Those of you who have read my book The Silent Female Scream will understand the conflicting emotions my mother's death brings. My mother and I had a difficult relationship. She struggled with my growing independence when I was young, and she never forgave me for leaving New Zealand over thirty years ago. To her, leaving New Zealand felt like I had abandoned her.

It was my relationship with my mother that sparked my passion for understanding what harms the mother-daughter relationship. I could not believe that my mother and I were alone with our relationship problems, and I wanted to find out why so many mothers and daughters struggle with miscommunication and emotional disconnection.

I have learned that my struggles with my mother were inevitable. It wasn't just the two years in a Japanese concentration camp that harmed my mother beyond repair and led to her need to have an extreme degree of control over her life and children. It was also the severe emotional neglect she suffered from in her relationship with her mother, father, and husband.

In my family, like many families, the women suffer from emotional neglect. No one asked my mother and grandmother what they felt or needed emotionally. This meant that they each turned to their daughter for the emotional care they missed from their husband, mother, and other family members. My grandmother turned to my mother to fill the emotional void in her life, and my mother turned to me. And I knew at a young age that if I spent my life filling my mother's emotional void, I would be repeating the emotional starvation my mother and grandmother suffered from, and I would be asking my daughter to make up for what I never received and was not able to give to myself.

Understanding what motivated my mother has helped me deal with her hurtful rejection.
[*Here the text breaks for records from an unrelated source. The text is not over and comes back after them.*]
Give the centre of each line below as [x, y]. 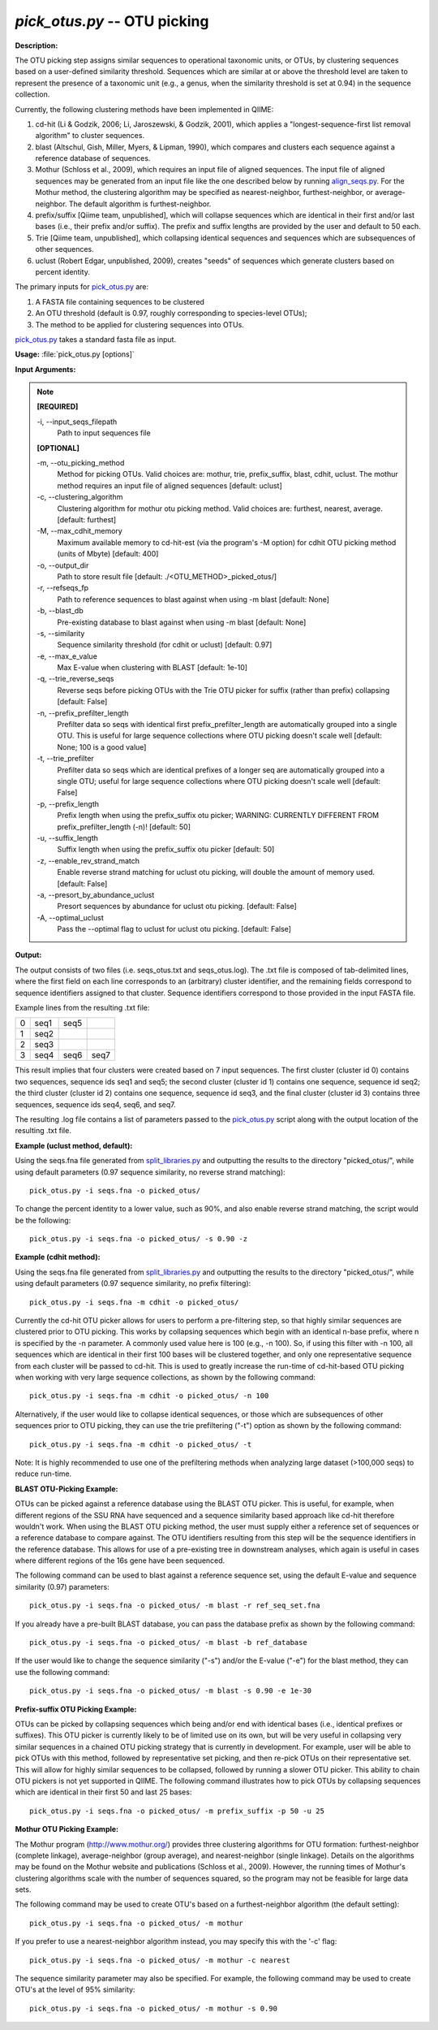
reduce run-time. [43, 1474]
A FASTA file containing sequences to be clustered [120, 301]
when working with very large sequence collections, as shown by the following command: [165, 1377]
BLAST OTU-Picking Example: [67, 1489]
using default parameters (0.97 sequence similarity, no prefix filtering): [133, 1283]
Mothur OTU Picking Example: [67, 1829]
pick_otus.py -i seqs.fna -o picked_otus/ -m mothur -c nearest [160, 1960]
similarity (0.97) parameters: [62, 1586]
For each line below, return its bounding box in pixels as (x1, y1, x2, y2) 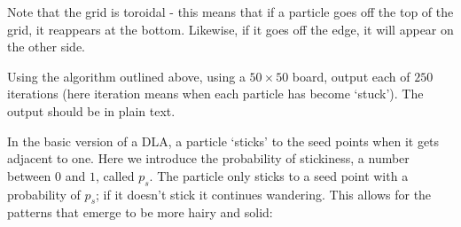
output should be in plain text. (7, 101, 176, 120)
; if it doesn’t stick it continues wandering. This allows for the (96, 184, 432, 203)
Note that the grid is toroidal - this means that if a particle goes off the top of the (7, 3, 454, 20)
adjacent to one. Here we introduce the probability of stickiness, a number (7, 149, 410, 168)
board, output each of (292, 67, 410, 85)
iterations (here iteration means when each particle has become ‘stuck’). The (7, 84, 424, 103)
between (7, 166, 51, 184)
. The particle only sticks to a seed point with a (149, 166, 409, 184)
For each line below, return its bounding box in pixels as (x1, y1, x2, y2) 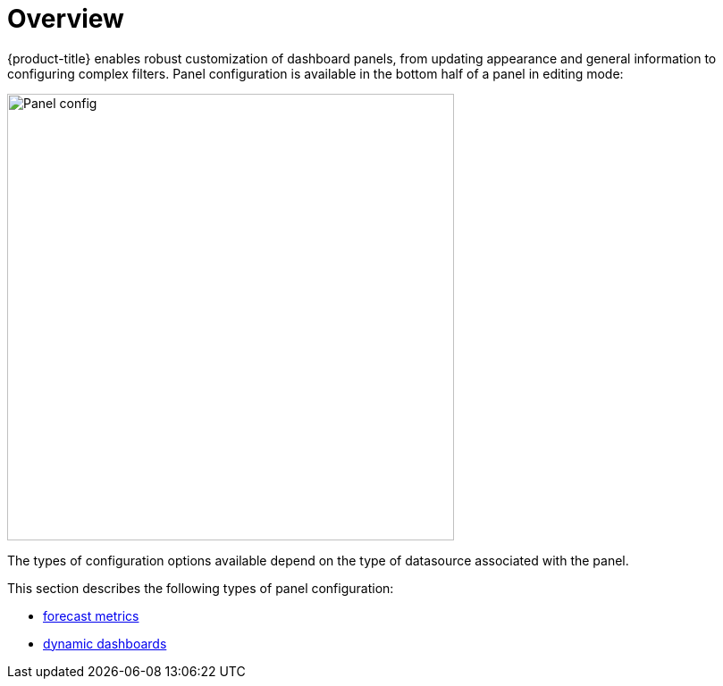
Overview (7, 4, 124, 34)
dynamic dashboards (43, 635, 167, 651)
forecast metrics (43, 607, 139, 623)
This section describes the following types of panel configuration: (7, 580, 394, 596)
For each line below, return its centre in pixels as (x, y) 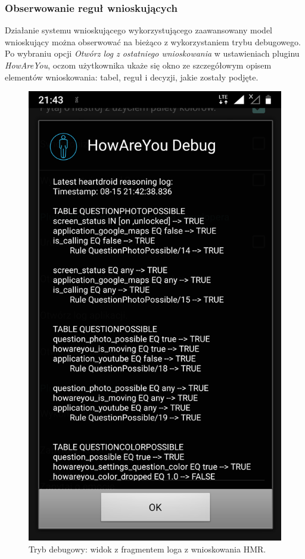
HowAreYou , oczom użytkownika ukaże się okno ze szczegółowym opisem (138, 65)
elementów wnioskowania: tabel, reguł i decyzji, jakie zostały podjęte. (132, 77)
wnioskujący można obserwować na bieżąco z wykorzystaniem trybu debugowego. (153, 41)
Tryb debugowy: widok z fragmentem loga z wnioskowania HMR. (147, 549)
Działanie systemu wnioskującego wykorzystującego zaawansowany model (139, 30)
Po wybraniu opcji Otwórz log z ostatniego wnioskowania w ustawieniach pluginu (152, 53)
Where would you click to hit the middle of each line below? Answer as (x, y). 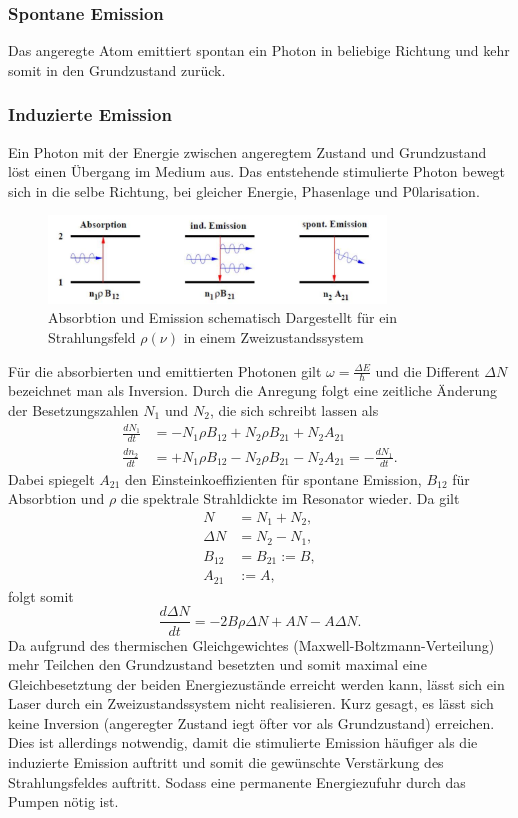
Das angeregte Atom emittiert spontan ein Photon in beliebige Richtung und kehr (259, 50)
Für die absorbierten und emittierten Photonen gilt (165, 370)
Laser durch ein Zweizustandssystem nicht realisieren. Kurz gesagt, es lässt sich (251, 703)
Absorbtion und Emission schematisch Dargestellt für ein (223, 317)
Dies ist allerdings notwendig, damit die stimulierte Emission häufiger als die (243, 742)
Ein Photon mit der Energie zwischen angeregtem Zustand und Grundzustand (247, 151)
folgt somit (41, 595)
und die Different (427, 370)
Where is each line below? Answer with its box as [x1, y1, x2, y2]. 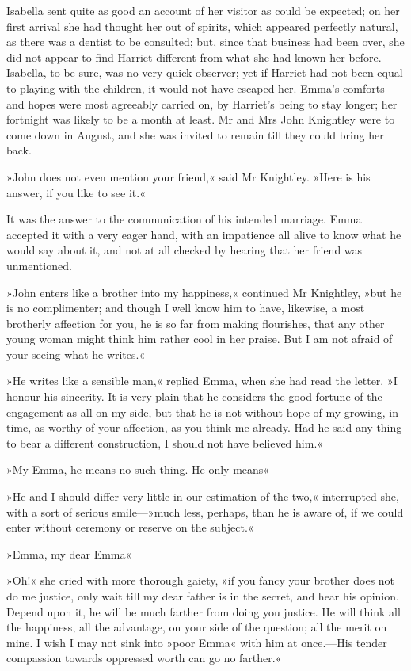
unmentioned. [6, 257, 72, 273]
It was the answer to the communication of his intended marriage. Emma [6, 211, 362, 227]
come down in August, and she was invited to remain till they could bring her [6, 126, 384, 143]
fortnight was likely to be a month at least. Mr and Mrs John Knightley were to [6, 111, 395, 128]
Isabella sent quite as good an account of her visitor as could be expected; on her [6, 2, 400, 18]
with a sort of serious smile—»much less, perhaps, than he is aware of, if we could [6, 503, 404, 520]
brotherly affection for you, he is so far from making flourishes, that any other [6, 315, 385, 331]
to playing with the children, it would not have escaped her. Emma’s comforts [6, 79, 385, 96]
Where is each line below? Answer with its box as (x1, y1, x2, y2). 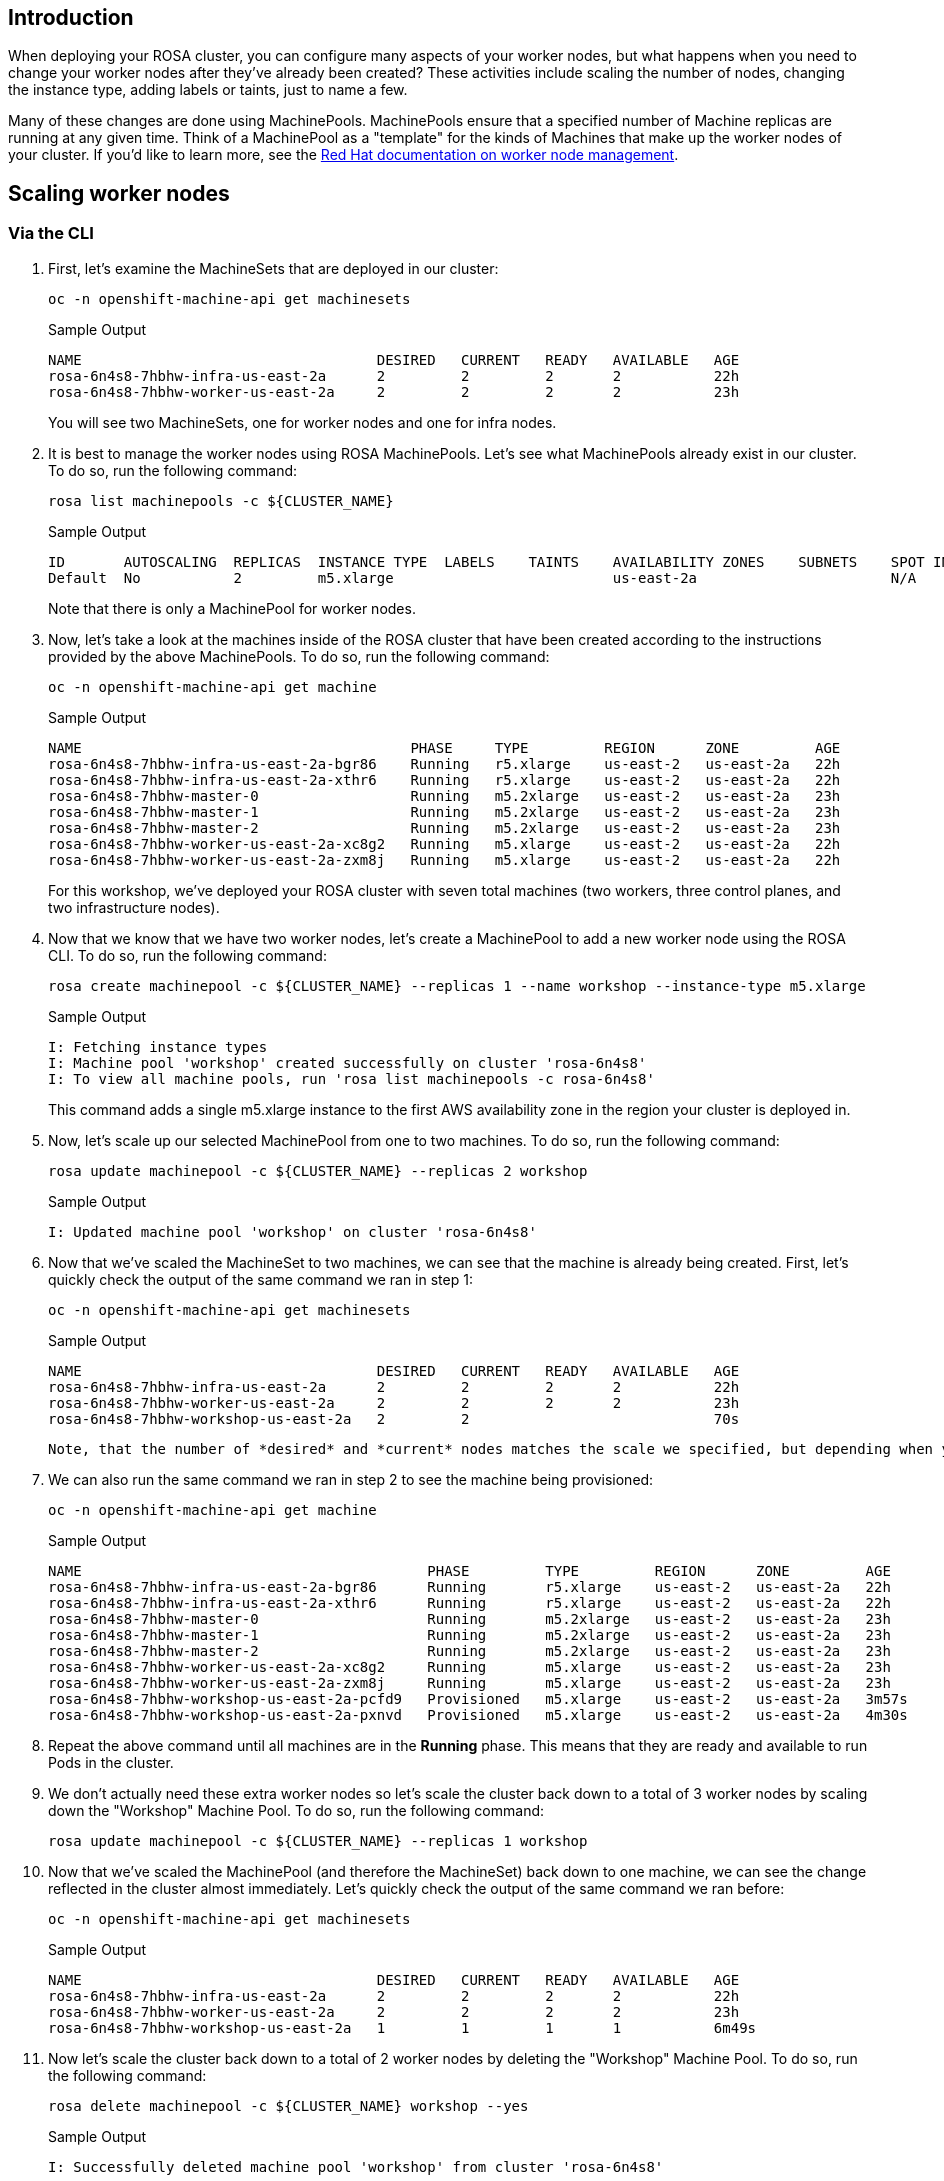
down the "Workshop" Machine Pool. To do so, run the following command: (48, 1801, 545, 1819)
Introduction (8, 5, 134, 30)
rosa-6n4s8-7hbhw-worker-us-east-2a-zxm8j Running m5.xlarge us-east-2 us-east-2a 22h (48, 851, 841, 868)
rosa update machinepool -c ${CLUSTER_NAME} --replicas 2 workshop (48, 1162, 588, 1179)
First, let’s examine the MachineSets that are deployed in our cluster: (48, 259, 499, 277)
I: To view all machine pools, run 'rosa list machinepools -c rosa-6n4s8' (48, 1070, 655, 1087)
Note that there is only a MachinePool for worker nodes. (48, 599, 416, 617)
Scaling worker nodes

My mother could not relate to me as a mother relates to her daughter or as an older woman relates to a younger woman. I was supposed to make her feel better and I failed in this duty by not stepping into the role she taught me to fill, and by leaving New Zealand. Yet like all daughters, I am wired to need my mother's love. I will always need to feel that my mother loved me for who I am and not for what I could provide for her. But sadly, I have had to come to terms with not ever feeling this. And now that she is gone any slim hope I had for any kind of kindness or interest is also gone.

With my mother's passing I want to remember the strength she gave me to survive whatever life throws at you. She and my grandmother knew how to survive, having lived through two years in a Japanese concentration camp. And she also taught me that women's needs are their human right. That no woman should ever tolerate a relationship where her voice is not heard, and her needs are not inquired after or honored.

I hope that by writing about my struggle to come to come to terms with my mother who for reasons beyond her control was not able to mother, other mothers and daughters will understand each other more deeply.